我回到项目部,当我问一个施工员桥头堡是个什么地方时,也引起他一阵大笑。“桥头堡啊,就是大红灯笼高高挂的地方。”他双手围拢,比划了一个灯笼的姿势,“怎么了,你也想去体验一下生活吗?”我马上证实了自己的猜测。我在工地上被那个穿迷彩服的民工调侃时,就大致猜到了桥头堡是何方神圣。因为在底层民间,能突然引起大家那么浓厚的兴趣和欢乐的事情,很可能就是和“那话儿”有关。


“一般来说,只要我们去哪里修路,哪里马上就会开这种店。”施工员继续笑着说,“这也没什么,毕竟这么多民工常年在外,离家分居,有这个需求嘛。哪里有需求就哪里有市场啰。”我找到了桥头堡,就在省道跨过龙门溪的大桥之南侧桥头。它并非像“堡垒”一样封闭,而是一栋普通的两层民居,紧挨着旁边一栋修路民工租住的宿舍楼。它的外墙脏兮兮的,没有挂任何的招牌,但长廊里并排挂起了四盏崭新的红色大灯笼,即便是在白天,都亮着灯光,显得鲜红璀璨,瞬间就赋予了这栋房子与众不同的气质。最打眼的,是它大门敞开,而堂屋里,一把有着俗气花纹的长沙发上,横七竖八地躺靠着好几个女子,穿着暴露、身材健硕,年纪似乎都不算太轻,看起来都有三十多岁。除了脸上的妆化得稍微浓艳点外,看起来和别的农家女人没有什么不同。


我刚在大门口停留一会,门内就有人注意到了我,起先是一位白衣女子,她慌慌张张地从斜躺着的沙发上坐直起来,瞪着怔怔的大眼睛看着我,脸上露出紧张而讶异的神情。旁边的其他几位女子也一阵骚动,纷纷从沙发上爬起来,齐刷刷地看着我。让我感到前所未有的尴尬和内疚。我知道问题一定出在我手上拎着的那台摄像机上——我有一个去哪里都带着它的习惯,她们一定将它看成是具有曝光威力的权力工具,而将我当成了一个突然而至的电视台新闻记者——就像我碰到过的535医院的病人亲属所想的那样。为了避免打扰她们的悠闲生活,我赶紧拐进了桥头堡旁边的民居里。
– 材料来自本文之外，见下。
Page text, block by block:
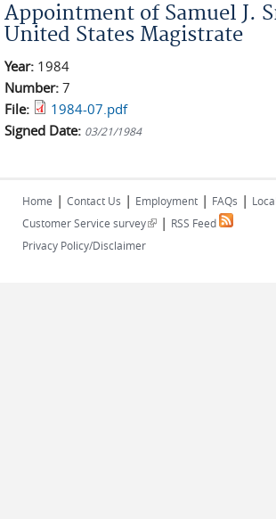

这里租住着新龙门溪大桥的挖桩队民工,和老何的民工队一样,他们也是我的主要拍摄目标。直到我和熟悉的民工们随意地聊着天,或拍摄着他们的日常生活时,我才逐渐摆脱窘迫。但我仍能感受到来自桥头堡里的关注目光,虚惊一场的她们站在大门口,对着我指指点点,彼此还窃窃私语,脸上的紧张逐渐被好奇和兴奋所替代。随着后来我多次经过她们门前,她们彻底地解除了对我的警惕,开始对我露出友好而妩媚的微笑,甚至还有人在沙发上对着我热情地招手,好像将我当成了她们的老邻居或老相好。此时,在她们的眼里,我手里的摄像机已经没有了任何威胁力,也许,它就跟一个农夫手里拿着的锄头或镰刀差不多。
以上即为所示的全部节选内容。